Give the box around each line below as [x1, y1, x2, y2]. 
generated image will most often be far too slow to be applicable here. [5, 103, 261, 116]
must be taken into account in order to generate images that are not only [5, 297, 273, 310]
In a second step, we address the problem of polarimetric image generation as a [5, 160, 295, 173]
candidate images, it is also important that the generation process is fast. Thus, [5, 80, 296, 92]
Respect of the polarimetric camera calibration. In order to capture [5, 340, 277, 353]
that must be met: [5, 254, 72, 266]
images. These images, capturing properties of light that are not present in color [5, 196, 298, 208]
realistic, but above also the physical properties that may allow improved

--

## Problem to solve
Look over the records above and say how many lines hold the word "images", giving the number alone.

## Exercise answer
3